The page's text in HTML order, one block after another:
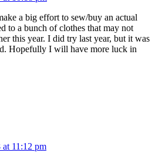
a big effort to sew/buy an actual
to a bunch of clothes that may not
this year. I did try last year, but it was
Hopefully I will have more luck in
11:12 pm
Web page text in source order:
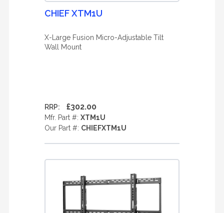
CHIEF XTM1U
X-Large Fusion Micro-Adjustable Tilt
Wall Mount
RRP: £302.00
Mfr. Part #: XTM1U
Our Part #: CHIEFXTM1U
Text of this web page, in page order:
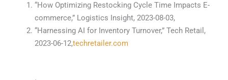
“How Optimizing Restocking Cycle Time Impacts E-
commerce,” Logistics Insight, 2023-08-03,
“Harnessing AI for Inventory Turnover,” Tech Retail,
2023-06-12,techretailer.com
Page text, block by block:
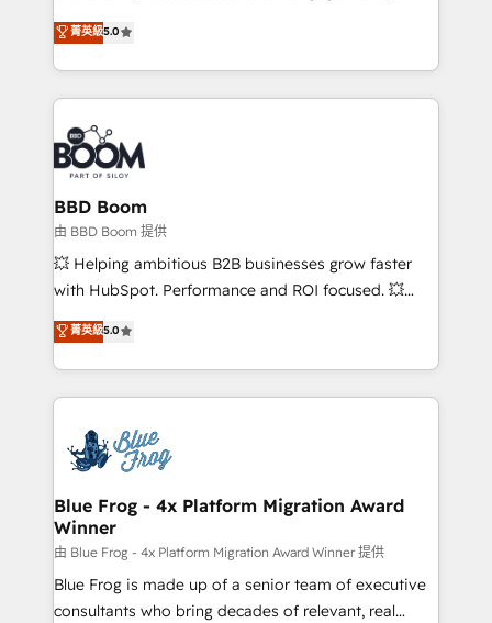
stratégies d'acquisition marketing (SEO, SEA,
inbound, automatisation marketing, ABM, IA,
emailing) Informations clés : - 10 ans d'expérience -
100+ intégrations CRM HubSpot réussies - 40
experts conseil - 150 certifications HubSpot
cumulées
Vonazon turns marketing complexity into
measurable, scalable growth. From onboarding to
enterprise-grade campaigns, our in-house team
builds scalable strategies that drive long-term
revenue. ⚙️ HubSpot Integration & Optimization •
Seamless CRM, CMS, and automation setup •
Complex platform migrations and data cleanups •
Custom APIs and third-party integrations 📈 End-to-
End Revenue Acceleration • Lifecycle marketing and
pipeline growth programs • Sales enablement tools
and CRM optimization • Retention strategies with
Execution • 750+ onboardings and 2,000+
implementations • Deep expertise across marketing,
菁英級5.0
BBD Boom
由 BBD Boom 提供
💥 Helping ambitious B2B businesses grow faster
with HubSpot. Performance and ROI focused. 💥
BBD Boom is the HubSpot partner that can help you
to HubSpot Better. We work with your teams to
solve all your HubSpot challenges and improve user
adoption, sales process and marketing results.
the first time 🔧 Designing and optimising your
HubSpot set-up for better results 🌐 Website design
and build using HubSpot 🔌 Integrating HubSpot
with other systems 🎓 Training your teams to be
HubSpot pros 📊 Lead generation services using
HubSpot Why us? - SIX HubSpot Accreditations -
awarded by HubSpot after a rigorous process for
菁英級5.0
Blue Frog - 4x Platform Migration Award
Winner
由 Blue Frog - 4x Platform Migration Award Winner 提供
Blue Frog is made up of a senior team of executive
consultants who bring decades of relevant, real

□ □ □ □ □ □ □

Assignment: Give back the records above exactly, limited to the lines between the one holding "enterprise-grade campaigns, our in-house team" and the one holding "with HubSpot. Performance and ROI focused. 💥", inclusive.

Answer box:
enterprise-grade campaigns, our in-house team
builds scalable strategies that drive long-term
revenue. ⚙️ HubSpot Integration & Optimization •
Seamless CRM, CMS, and automation setup •
Complex platform migrations and data cleanups •
Custom APIs and third-party integrations 📈 End-to-
End Revenue Acceleration • Lifecycle marketing and
pipeline growth programs • Sales enablement tools
and CRM optimization • Retention strategies with
Execution • 750+ onboardings and 2,000+
implementations • Deep expertise across marketing,
菁英級5.0
BBD Boom
由 BBD Boom 提供
💥 Helping ambitious B2B businesses grow faster
with HubSpot. Performance and ROI focused. 💥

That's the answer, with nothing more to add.